UNASSIGNED: The results of MR analysis revealed that eight drug targets were causally linked to the occurrence of IgAN, while 14 drug targets were linked to MN. In the case of IgAN, LCN2 and AGER emerged as co-localized genes related to the pharmacological agent of dapagliflozin and the occurrence of IgAN. LCN2 was identified as a risk factor, while AGER was exhibited a protective role. KEGG analysis revealed that LCN2 is involved in the interleukin (IL)-17 immune signaling pathway, while AGER is associated with the neutrophil extracellular traps (NETs) signaling immune pathway. No positive co-localization results of the target genes were observed between two other SGLT2 inhibitors (canagliflozin and empagliflozin) and the occurrence of IgAN, nor between the three SGLT2 inhibitors and the occurrence of MN.
UNASSIGNED: Our study provided evidence supporting a causal relationship between specific SGLT2 inhibitors and IgAN. Furthermore, we found that dapagliflozin may act on IgAN through the genes LCN2 and AGER.
摘要:
■新兴研究表明,钠-葡萄糖协同转运蛋白2(SGLT2)抑制剂可能在原发性肾小球疾病的治疗中起关键作用。本研究旨在探讨SGLT2抑制剂与IgA肾病(IgAN)和膜性肾病(MN)的潜在药理靶点。
■使用公开的全基因组关联研究(GWAS)数据集进行单变量孟德尔随机化(MR)分析。共定位分析用于鉴定靶基因与IgAN和MN之间的潜在连接。然后,比较毒性基因组学数据库(CTD)用于预测与这些靶基因和SGLT2抑制剂(canagliflozin,dapagliflozin,和empagliflozin)。随后,表型扫描分析用于探索预测的疾病和靶基因之间的因果关系。最后,我们使用京都基因和基因组百科全书(KEGG)分析了涉及药理靶基因的免疫信号通路.
■MR分析结果显示,八个药物靶点与IgAN的发生有因果关系,而14个药物靶标与MN相关。在Igan的情况下,LCN2和AGER作为与达格列净和IgAN的发生有关的共同定位基因出现。LCN2被确定为危险因素,而AGER则表现出保护作用。KEGG分析显示,LCN2参与白细胞介素(IL)-17免疫信号通路,而AGER与中性粒细胞胞外陷阱(NETs)信号免疫途径有关。在另外两种SGLT2抑制剂(canagliflozin和empagliflozin)和IgAN的发生之间未观察到靶基因的阳性共定位结果,三种SGLT2抑制剂与MN的发生之间也没有关系。

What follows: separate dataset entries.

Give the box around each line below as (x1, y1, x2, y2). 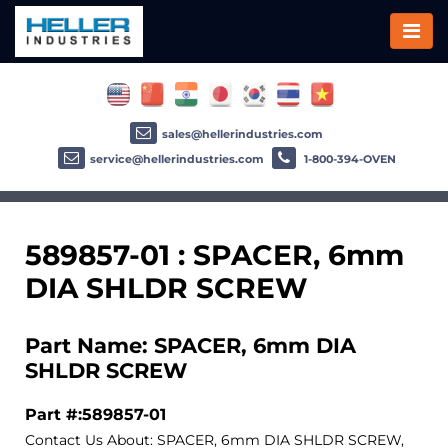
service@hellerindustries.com (89, 151, 264, 166)
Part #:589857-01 (25, 403, 166, 424)
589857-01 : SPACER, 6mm (25, 237, 404, 272)
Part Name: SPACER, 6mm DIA (25, 332, 356, 358)
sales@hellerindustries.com (162, 126, 323, 141)
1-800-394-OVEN (300, 151, 396, 166)
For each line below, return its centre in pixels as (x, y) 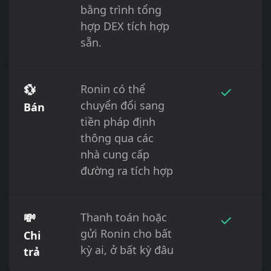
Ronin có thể (113, 89)
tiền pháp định (118, 121)
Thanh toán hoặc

■我们的研究提供了支持特定SGLT2抑制剂与IgAN之间因果关系的证据。此外,我们发现达格列净可能通过基因LCN2和AGER作用于IgAN。
■使用公开的全基因组关联研究(GWAS)数据集进行单变量孟德尔随机化(MR)分析。共定位分析用于鉴定靶基因与IgAN和MN之间的潜在连接。然后,比较毒性基因组学数据库(CTD)用于预测与这些靶基因和SGLT2抑制剂(canagliflozin,dapagliflozin,和empagliflozin)。随后,表型扫描分析用于探索预测的疾病和靶基因之间的因果关系。最后,我们使用京都基因和基因组百科全书(KEGG)分析了涉及药理靶基因的免疫信号通路.
■MR分析结果显示,八个药物靶点与IgAN的发生有因果关系,而14个药物靶标与MN相关。在Igan的情况下,LCN2和AGER作为与达格列净和IgAN的发生有关的共同定位基因出现。LCN2被确定为危险因素,而AGER则表现出保护作用。KEGG分析显示,LCN2参与白细胞介素(IL)-17免疫信号通路,而AGER与中性粒细胞胞外陷阱(NETs)信号免疫途径有关。在另外两种SGLT2抑制剂(canagliflozin和empagliflozin)和IgAN的发生之间未观察到靶基因的阳性共定位结果,三种SGLT2抑制剂与MN的发生之间也没有关系。
■我们的研究提供了支持特定SGLT2抑制剂与IgAN之间因果关系的证据。此外,我们发现达格列净可能通过基因LCN2和AGER作用于IgAN。